EL CANICHE Y EL PASEADOR - Rolando José Di Lorenzo - (Antologia de DUNKEN)

Juan, era un tipo grande ya, pero seguía siendo el paseador de perros del barrio. Algo lo mantenía atado a esa actividad, que tenía desde hacía muchos años. Generalmente eso lo hacían los jóvenes, pero él no sabía hacer otra cosa.  Su vasta experiencia lo capacitaba, según su propia opinión, para llevar muchos perros juntos, en paseos largos.

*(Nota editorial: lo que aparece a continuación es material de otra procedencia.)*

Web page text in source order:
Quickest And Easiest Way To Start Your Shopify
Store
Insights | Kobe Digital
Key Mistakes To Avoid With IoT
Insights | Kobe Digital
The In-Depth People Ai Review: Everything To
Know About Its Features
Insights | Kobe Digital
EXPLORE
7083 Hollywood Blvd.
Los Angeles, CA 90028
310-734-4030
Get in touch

   Por esos días estaba paseando entre doce y quince perros y los llevaba a lugares donde no había mucha gente. El lugar ideal, según él pensaba, era una calle paralela a las vías del tren, donde había más árboles y pastizales al lado del alambrado que las separaba las vías de la calle. Era un  lugar poco transitado, pero más seguro para sus perros.   Muchas veces a la tardecita se sentía muy solo en ese lugar, pero igualmente siguió concurriendo.

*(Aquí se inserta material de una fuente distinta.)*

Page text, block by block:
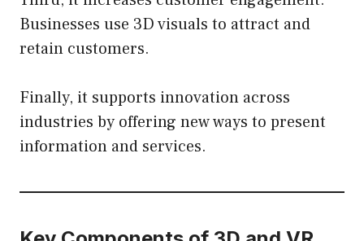
Businesses use 3D visuals to attract and
retain customers.
Finally, it supports innovation across
industries by offering new ways to present
information and services.
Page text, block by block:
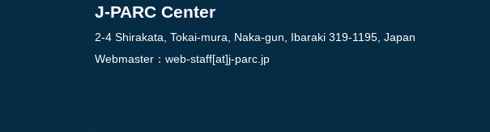
J-PARC Center
2-4 Shirakata, Tokai-mura, Naka-gun, Ibaraki 319-1195, Japan
Webmaster： web-staff[at]j-parc.jp
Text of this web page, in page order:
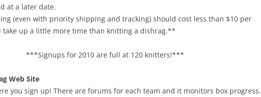
at a later date.
(even with priority shipping and tracking) should cost less than $10 per
take up a little more time than knitting a dishrag.**
***Signups for 2010 are full at 120 knitters!***
Web Site
you sign up! There are forums for each team and it monitors box progress.

   Entre los perros que llevaba, iba un caniche blanco, con el pelo enrulado y peinado de peluquería, que era de una señora muy elegante, que ocupaba un hermoso departamento que estaba en el 5° piso, del edificio mas lindo de su barrio y que él, consideraba su mejor cliente.   Pensando en ella, había soñado muchas noches con exquisitos romances, recorriendo paisajes hermosos, con hoteles de lujo, vestidos elegantemente. Una vida, que solo podía existir en su imaginación, porque era consiente que nunca dejaría de ser un pobre paseador de perros. 
   Ese día y durante el paseo, no dejaba de pensar en esas ficciones agradables, pero la situación fue cambiando y el día rutinario, comenzó a desarrollarse rápidamente como un día excepcional.  Una perra negra, vieja, muy dulce, de largo pelo, posiblemente muy cansada, se acostó en la vereda, negándose a seguir caminando. El resto de los perros y Juan, la esperaron todo lo que pudieron. Por último el cuidador, comenzó a tirar de la correa de Cacha: que así se llamaba la adormilada perra, para levantarla. De pronto todos los perros comenzaron a ladrar y a moverse alrededor de Juan y de la perra  que seguía acostada.  Entonces el caniche blanco, se abalanzó sobre la pierna derecha del paseador y lo mordió, muy fuerte y profundo, tanto que le hizo brotar sangre. El hombre asustado, se apresuró a levantarse el pantalón para mirarse, al hacerlo y sin saber, cometió un gran error. Los demás perros se fueron acercando, olieron, vieron, probaron la sangre y actuaron como los tiburones, se le arrojaron todos encima y en pocos minutos se lo comieron.  A continuación, se comieron las correas de cuero y cada cual se fue para su lado.  Solo dejaron del paseador, la cabeza, intacta, con los ojos bien abiertos, asombrados, como preguntando sobre todo lo ocurrido y su mano derecha, que sostenía la única cadenita de metal, que era precisamente la del caniche y que éste no se pudo comer.

   El perrito, aún atado a la mano inerte del paseador, se quedó al lado de los restos, mirando fijamente los ojos abiertos de Juan, tratando de interpretar su mirada muerta y sin moverse, como arrepentido.